14-year old researcher talks smoke alarm effectiveness at 2015 SUPDET Conference in Orlando

Blog Post created by Jesse Roman Employee on Mar 4, 2015

ElyseElyse Gottuk is proof that you don’t necessarily need an advanced degree to do good and useful research—heck, she hasn’t even been to high school yet.

The 14-year old Maryland eighth-grade student is the youngest presenter at this year’s Suppression, Detection and Signaling Research and Applications (SUPDET) Conference, hosted by the Fire Protection Research Foundation. Gottuk’s presentation, “The Effect of Ceiling Fans on Smoke Alarm Performance,” was the first of the day Wednesday, the second day of the 2015 SUPDET conference held at the Wyndham Orlando Resort in Orlando, Florida.

NFPA 72®, National Fire Alarm and Signaling Code, states that smoke alarms must be placed at least 3 feet from a ceiling fan. Faced with her upcoming seventh grade science fair—“ I needed an idea,” she said— Gottuk decided to test whether the 3-foot rule made sense. So she borrowed some equipment from her father Daniel Gottuk, an engineer at Jensen Hughes, and went to work.
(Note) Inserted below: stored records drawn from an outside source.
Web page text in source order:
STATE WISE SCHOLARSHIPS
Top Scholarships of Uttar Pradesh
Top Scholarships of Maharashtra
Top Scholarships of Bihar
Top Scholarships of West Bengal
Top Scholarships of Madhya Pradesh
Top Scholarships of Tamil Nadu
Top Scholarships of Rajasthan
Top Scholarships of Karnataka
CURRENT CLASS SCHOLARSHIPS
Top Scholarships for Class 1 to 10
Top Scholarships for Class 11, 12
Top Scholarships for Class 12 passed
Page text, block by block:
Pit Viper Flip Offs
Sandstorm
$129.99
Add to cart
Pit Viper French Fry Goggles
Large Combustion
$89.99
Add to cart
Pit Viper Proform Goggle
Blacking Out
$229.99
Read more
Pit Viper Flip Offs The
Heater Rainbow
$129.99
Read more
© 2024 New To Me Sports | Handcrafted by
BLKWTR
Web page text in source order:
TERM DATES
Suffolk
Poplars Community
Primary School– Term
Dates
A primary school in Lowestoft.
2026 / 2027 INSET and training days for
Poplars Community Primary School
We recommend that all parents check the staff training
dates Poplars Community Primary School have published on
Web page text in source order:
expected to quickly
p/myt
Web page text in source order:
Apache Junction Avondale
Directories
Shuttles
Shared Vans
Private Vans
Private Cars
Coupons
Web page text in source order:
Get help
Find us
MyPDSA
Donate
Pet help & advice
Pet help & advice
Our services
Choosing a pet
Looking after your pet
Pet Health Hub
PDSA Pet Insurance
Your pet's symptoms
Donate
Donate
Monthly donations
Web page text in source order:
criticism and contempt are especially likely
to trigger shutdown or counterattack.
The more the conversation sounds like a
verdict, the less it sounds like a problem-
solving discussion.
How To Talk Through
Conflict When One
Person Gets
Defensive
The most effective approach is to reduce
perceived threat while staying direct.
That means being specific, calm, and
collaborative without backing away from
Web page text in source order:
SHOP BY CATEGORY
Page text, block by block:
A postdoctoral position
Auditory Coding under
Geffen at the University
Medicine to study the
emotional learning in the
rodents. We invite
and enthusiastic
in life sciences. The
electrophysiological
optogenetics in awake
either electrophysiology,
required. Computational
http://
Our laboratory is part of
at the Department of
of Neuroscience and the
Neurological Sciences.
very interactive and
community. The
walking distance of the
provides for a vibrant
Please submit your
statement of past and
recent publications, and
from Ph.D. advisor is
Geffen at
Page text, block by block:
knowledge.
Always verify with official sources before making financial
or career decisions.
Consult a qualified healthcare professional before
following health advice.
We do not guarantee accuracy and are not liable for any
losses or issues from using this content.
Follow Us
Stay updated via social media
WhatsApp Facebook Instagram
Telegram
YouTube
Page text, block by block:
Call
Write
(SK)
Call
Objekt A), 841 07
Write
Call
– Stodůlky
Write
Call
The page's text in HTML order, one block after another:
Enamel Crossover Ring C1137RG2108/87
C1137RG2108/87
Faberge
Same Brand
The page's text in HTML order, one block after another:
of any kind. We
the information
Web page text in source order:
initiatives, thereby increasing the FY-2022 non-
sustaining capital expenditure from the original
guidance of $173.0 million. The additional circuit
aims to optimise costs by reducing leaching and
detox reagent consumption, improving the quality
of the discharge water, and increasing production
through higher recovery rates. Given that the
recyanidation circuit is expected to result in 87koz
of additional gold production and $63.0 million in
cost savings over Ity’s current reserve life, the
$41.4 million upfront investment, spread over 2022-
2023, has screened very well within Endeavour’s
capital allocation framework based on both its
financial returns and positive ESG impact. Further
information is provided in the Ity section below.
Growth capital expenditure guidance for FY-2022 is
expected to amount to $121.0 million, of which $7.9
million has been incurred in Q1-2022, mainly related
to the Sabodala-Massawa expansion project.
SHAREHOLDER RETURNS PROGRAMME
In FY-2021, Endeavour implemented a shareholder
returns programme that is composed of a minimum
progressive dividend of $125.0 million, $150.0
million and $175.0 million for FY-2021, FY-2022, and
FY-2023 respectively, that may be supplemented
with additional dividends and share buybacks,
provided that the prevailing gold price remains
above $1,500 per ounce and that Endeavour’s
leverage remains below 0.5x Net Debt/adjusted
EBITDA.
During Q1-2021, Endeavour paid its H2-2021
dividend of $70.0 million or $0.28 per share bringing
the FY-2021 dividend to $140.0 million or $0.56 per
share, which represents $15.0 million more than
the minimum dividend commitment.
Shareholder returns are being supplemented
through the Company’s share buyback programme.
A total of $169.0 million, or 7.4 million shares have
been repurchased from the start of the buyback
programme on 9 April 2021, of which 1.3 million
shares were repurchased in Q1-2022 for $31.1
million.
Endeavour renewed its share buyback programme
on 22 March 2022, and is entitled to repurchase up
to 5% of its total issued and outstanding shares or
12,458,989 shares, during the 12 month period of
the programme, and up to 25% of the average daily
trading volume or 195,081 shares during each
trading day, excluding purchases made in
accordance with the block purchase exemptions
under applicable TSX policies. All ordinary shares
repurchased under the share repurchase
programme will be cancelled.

In a 17x17x8 foot room with a ceiling fan in the middle, she installed a line of smoke detectors on the ceiling, placing the first just next to the fan, the second a foot away and additional detectors 3- and- 6-feet away. She also installed a line of detectors extending 8 feet to the corner of the room. Next, she ran a series of tests, burning shredded paper in a small metal bin first in the center and then corner of the room, taking note of how long it took each alarm to sound. She repeated the experiment with the fan on different speed settings and running clockwise and counterclockwise.

The experiments proved that the fan did impact smoke detection times—the faster the fan went, the longer it took for the alarms to sound. The direction of the fan did not matter. In terms of smoke alarm distance from the fan, Gottuk found that, for a fire near the center of the room, alarm location did not matter for response time. For fires in the corner of the room, the alarms placed more than 3 feet from the fan had faster response times.

Based on the results, Gottuk concluded that further tests should be conducted in smaller rooms to test alarm effectiveness. She also urged NFPA 72 technical committee members to consider amending the code to allow alarms to be installed closer to fans when the 3-foot threshold is not physically possible.

The research drew praise from the SUPDET crowd and even an invite from NFPA 72 technical committee member Richard Roberts for Gottuk to present to the committee at a future meeting.

Asked by an audience member if she had had “fun” conducting the research, Gottuk looked at her father, sitting at the front table just feet away, and said, “sure,” drawing laughs from the crowd.